Visibility in Polygonal Environments with Holes: Finding Best Spots for Hiding and Surveillance

Visibility plays an important role for decision making in cluttered, uncertain environments. This paper considers the problem of identifying optimal hiding spots for an agent against line-of-sight detection by an adversary whose location is unknown. We consider environments modeled as polygons with holes. We develop a set of mathematical tools for reasoning about visibility as a function of position and rely on non-smooth analysis to formally characterize the regularity properties of various visibility-based metrics. These metrics are non-smooth and non-convex, so off-the-shelf optimization algorithms can only guarantee convergence to Clarke critical points. To address this, the proposed Normalized Descent algorithm leverages the structure of non-smooth points in visibility problems and introduces randomness to escape saddle points. Our technical analysis allows for the non-monotonic decrease in the visibility metric and strengthens the algorithm guarantees, ensuring convergence to local minima with high probability. Simulations on two hide-and-seek scenarios showcase the effectiveness of the proposed approach.

💡 Research Summary

This paper tackles the problem of finding optimal hiding or surveillance locations for an autonomous agent operating in a polygonal environment that may contain multiple holes (obstacles), when the adversary’s position is unknown. The authors first formalize visibility as a set‑valued map S that assigns to each point x in the free space F the visibility polygon S(x) consisting of all points that are line‑of‑sight reachable from x. Because the visibility polygon changes abruptly when the observer passes certain critical points—called “anchors,” which are vertices of obstacles that cause a discontinuous change in the visible region—the visibility‑based cost functions are inherently non‑smooth and non‑convex.

To analyze such functions, the paper introduces two novel notions: µ‑local Lipschitzness and µ‑directional derivatives. µ‑local Lipschitzness measures how the symmetric difference of two visibility sets varies with respect to a reference measure µ (typically the Lebesgue measure), while the µ‑directional derivative quantifies the rate of change of that symmetric difference along a direction. These concepts allow the authors to rigorously define generalized gradients (Clarke sub‑differentials) for visibility‑based metrics such as total visible area, the number of points visible within a limited field‑of‑view, or the expected detection probability assuming a uniformly distributed adversary.

The core algorithmic contribution is the Normalized Descent (NorCenT) method. The original constrained problem (stay inside F) is turned into an unconstrained one by adding a penalty term based on the distance to F. At each iteration, a generalized gradient g ∈ ∂J̃(x) is computed, normalized to a unit direction d = g/‖g‖, and a unit‑step update x←proj_F(x − d) is performed. Because the gradient may vanish near non‑smooth points, the algorithm injects random directions with a small probability p_rand, yielding a stochastic step d←(1−p_rand) d + p_rand u, where u is a uniformly random unit vector. This randomness enables the method to escape saddle points and non‑isolated Clarke stationary points that would trap deterministic schemes.
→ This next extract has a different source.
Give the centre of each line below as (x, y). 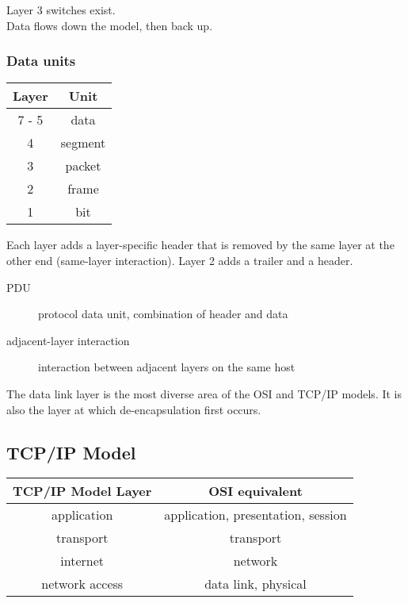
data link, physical (255, 584)
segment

Theoretical analysis shows that, under the µ‑regularity assumptions, the generalized gradient is bounded and the normalized flow is Lipschitz continuous. Moreover, with any p_rand > 0, the stochastic process converges almost surely to a local minimum of the visibility metric, rather than merely to a Clarke critical point. The proof leverages martingale convergence arguments and does not require the strong third‑order differentiability conditions that appear in earlier works on normalized gradient flows.

Empirical validation is performed on two hide‑and‑seek scenarios. In the first, a human explorer tries to hide from a drone equipped with a 360° camera in a mountainous terrain modeled as a polygon with holes. The NorCenT algorithm rapidly reduces the visible area by about 70 % within a few iterations, outperforming sampling‑based guard placement methods both in solution quality and computational effort. In the second scenario, a robot searches for other robots inside a multi‑room indoor environment with furniture obstacles, using a limited 90° field‑of‑view and a range of 10 m. The algorithm minimizes the expected detection probability, achieving a drop from 0.15 to 0.03 in under ten seconds, again beating baseline gradient descent and graph‑based approaches.

In summary, the paper provides a mathematically rigorous framework for handling non‑smooth visibility metrics, introduces µ‑based regularity tools, and proposes a practical stochastic normalized descent algorithm that provably converges to meaningful local minima. The work bridges computational geometry, non‑smooth analysis, and optimization, offering a solid foundation for future extensions to three‑dimensional spaces, dynamic obstacles, and hybrid learning‑based strategies.